> WHAT THE TASK REQUIRES: Could you give again exactly, and only, the lines from the one holding "Güvenilir Gıda Uygulaması Hizmete [202, 88]" through the end of the data, both ends included, with pictures left out?

Source records:
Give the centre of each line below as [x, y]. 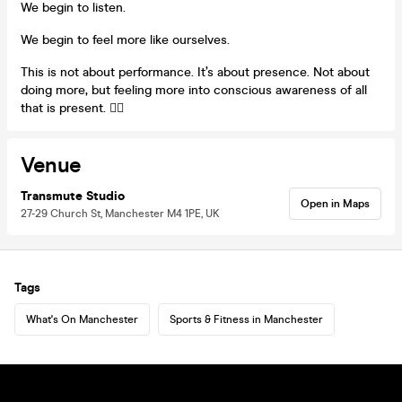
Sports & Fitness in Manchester [246, 319]
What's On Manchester [82, 319]
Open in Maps [335, 203]
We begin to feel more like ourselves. [125, 39]
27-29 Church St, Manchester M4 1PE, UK [120, 213]
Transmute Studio [73, 196]
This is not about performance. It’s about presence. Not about [195, 72]
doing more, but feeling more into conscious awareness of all [194, 90]
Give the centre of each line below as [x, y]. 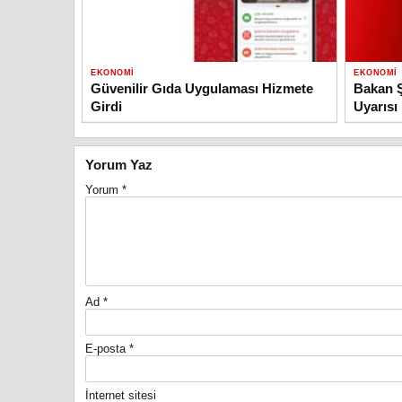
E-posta [107, 348]
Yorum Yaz [119, 164]
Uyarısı [376, 106]
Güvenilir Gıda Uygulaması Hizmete [202, 88]
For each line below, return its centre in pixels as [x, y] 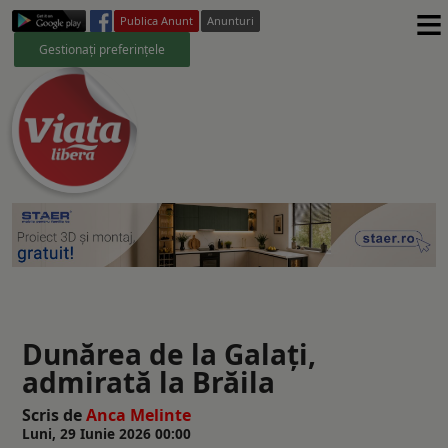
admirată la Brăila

> RESPONSE:
Güvenilir Gıda Uygulaması Hizmete [202, 88]
For each line below, return its centre in pixels as [x, y] 
admirată la Brăila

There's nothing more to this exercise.